V-Net: Fully Convolutional Neural Networks for Volumetric Medical Image Segmentation
arXiv e-Print archive - 2016 via Local Bibsonomy
Medical image segmentation have been a classic problem in medical image analysis, with a score of research backing the problem. Many approaches worked by designing hand-crafted features, while others worked using global or local intensity cues. These approaches were sometimes extended to 3D, but most of the algorithms work with 2D images (or 2D slices of a 3D image). It is hypothesized that using the full 3D volume of a scan may improve segmentation performance due to the amount of context that the algorithm can be exposed to, but such approaches have been very expensive computationally. Deep learning approches like ConvNets have been applied to segmentation problems, which are computationally very efficient during inference time due to highly optimized linear algebra routines. Although these approaches form the state-of-art, they still utilize 2D views of a scan, and fail to work well on full 3D volumes.

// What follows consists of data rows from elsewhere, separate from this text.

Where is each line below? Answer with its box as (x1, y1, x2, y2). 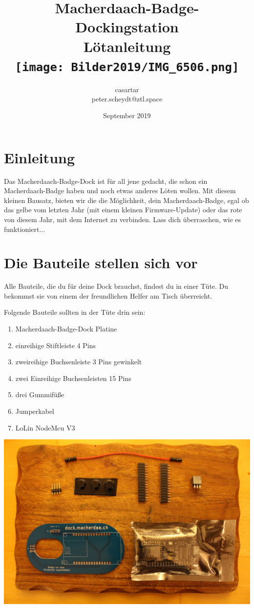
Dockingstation (75, 17, 179, 37)
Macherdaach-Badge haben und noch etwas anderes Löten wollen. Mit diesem (4, 185, 236, 196)
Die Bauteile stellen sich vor (4, 253, 198, 273)
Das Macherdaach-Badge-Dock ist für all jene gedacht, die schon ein (4, 176, 208, 186)
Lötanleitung (83, 36, 171, 56)
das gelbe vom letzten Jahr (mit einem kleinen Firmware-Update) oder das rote (4, 204, 242, 215)
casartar (115, 84, 139, 94)
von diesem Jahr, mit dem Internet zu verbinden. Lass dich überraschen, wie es (4, 214, 241, 224)

To this end, Milletari et al. propose a new CNN architecture consisting of volumetric convolutions with 3D kernels, on full 3D MRI prostate scans, trained on the task of segmenting the prostate from the images. The network architecture primarily consisted of 3D convolutions which use volumetric kernels having size 5x5x5 voxels. As the data proceeds through different stages along the compression
path, its resolution is reduced. This is performed through convolution with
2x2x2 voxels wide kernels applied with stride 2, hence there are no pooling layers in the architecture. The architecutre resembles an encoder-decoder type architecture with the decoder part, also called downsampling, reduces the size of the signal presented as input and increases the receptive field of the features being computed in subsequent network layers. Each of the stages of the left part of the network, computes a number of features which is two times higher than the one of the previous layer. The right portion of the network extracts features and expands the spatial
support of the lower resolution feature maps in order to gather and assemble the necessary information to output a two channel volumetric segmentation. The two features maps computed by the very last convolutional layer, having 1x1x1 kernel size and producing outputs of the same size as the input volume, are converted to probabilistic segmentations of the foreground and background
regions by applying soft-max voxelwise.
In order to train the network, the authors propose to use Dice loss function. The CNN is trained end-to-end on a dataset of 50 prostate scans in MRI. The network approached a 0.869 $\pm$ 0.033 dice loss, and beat the other state-of-art models.